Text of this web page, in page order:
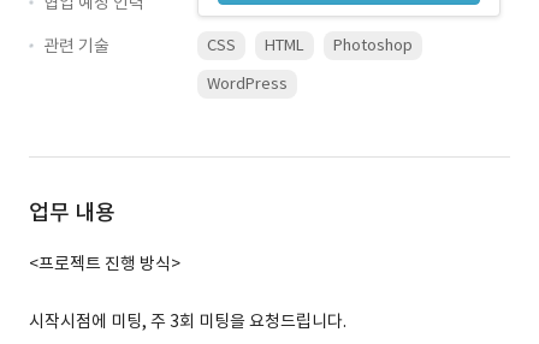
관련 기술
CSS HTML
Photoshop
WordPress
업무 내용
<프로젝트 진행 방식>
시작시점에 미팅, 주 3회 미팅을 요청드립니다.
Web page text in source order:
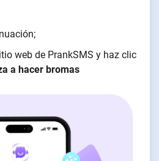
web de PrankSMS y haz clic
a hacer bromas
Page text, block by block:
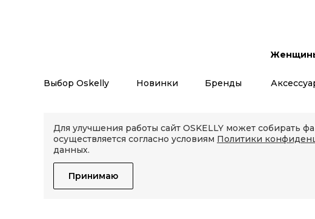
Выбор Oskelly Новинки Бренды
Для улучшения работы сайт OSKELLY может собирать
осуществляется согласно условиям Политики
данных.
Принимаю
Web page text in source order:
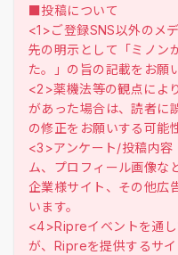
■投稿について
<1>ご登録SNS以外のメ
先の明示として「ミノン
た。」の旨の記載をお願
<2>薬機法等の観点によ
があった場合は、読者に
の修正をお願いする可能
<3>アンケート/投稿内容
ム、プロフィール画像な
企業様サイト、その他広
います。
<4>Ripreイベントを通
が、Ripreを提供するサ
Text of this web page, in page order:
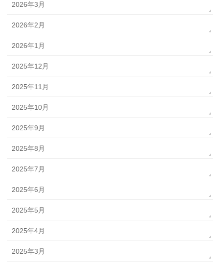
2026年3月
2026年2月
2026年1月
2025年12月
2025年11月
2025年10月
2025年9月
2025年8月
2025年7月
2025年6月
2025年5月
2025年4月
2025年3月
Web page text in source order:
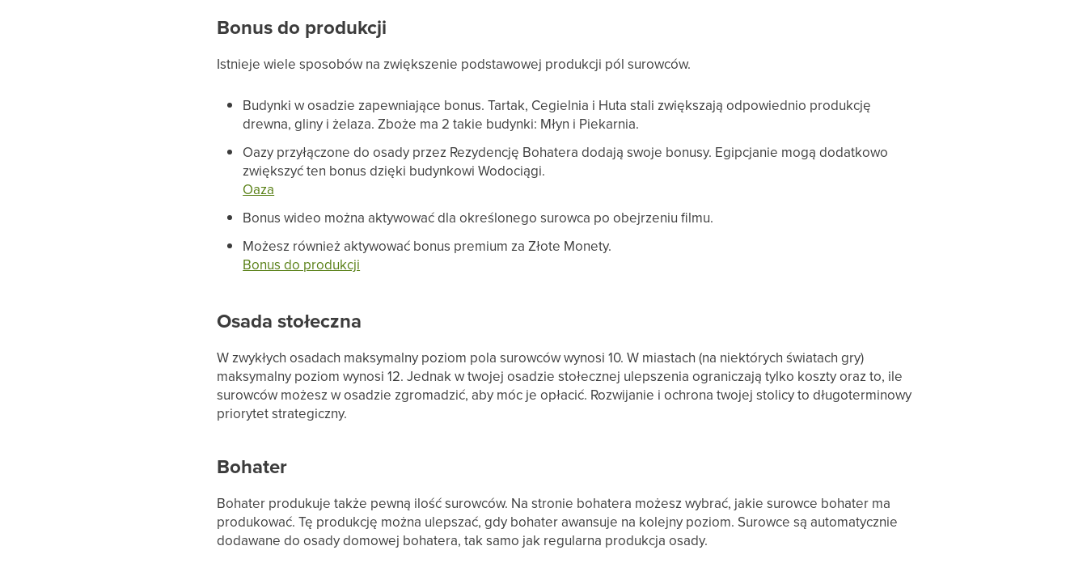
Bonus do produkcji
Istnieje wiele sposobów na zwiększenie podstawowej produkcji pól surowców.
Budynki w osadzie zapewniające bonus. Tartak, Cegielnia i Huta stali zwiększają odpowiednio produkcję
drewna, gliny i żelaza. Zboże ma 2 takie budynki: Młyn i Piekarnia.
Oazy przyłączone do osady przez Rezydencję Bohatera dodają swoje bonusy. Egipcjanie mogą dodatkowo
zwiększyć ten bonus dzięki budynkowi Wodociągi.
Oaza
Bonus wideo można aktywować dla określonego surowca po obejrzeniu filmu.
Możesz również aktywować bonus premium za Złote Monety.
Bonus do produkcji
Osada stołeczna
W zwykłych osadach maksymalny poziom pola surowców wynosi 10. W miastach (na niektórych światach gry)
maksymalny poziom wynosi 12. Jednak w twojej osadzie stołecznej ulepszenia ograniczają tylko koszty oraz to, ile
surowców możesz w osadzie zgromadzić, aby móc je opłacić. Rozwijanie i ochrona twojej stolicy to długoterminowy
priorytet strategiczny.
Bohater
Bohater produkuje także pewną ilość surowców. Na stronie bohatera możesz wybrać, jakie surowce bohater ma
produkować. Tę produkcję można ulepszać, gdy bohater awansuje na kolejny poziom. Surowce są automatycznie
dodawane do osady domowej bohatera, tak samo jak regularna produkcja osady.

_ _ _ _ _

__TASK TO CARRY OUT__.
Wherever the word "można" appears in the listing above, copy that line.

__OUTPUT FOR THIS EXERCISE__.
Bonus wideo można aktywować dla określonego surowca po obejrzeniu filmu.
produkować. Tę produkcję można ulepszać, gdy bohater awansuje na kolejny poziom. Surowce są automatycznie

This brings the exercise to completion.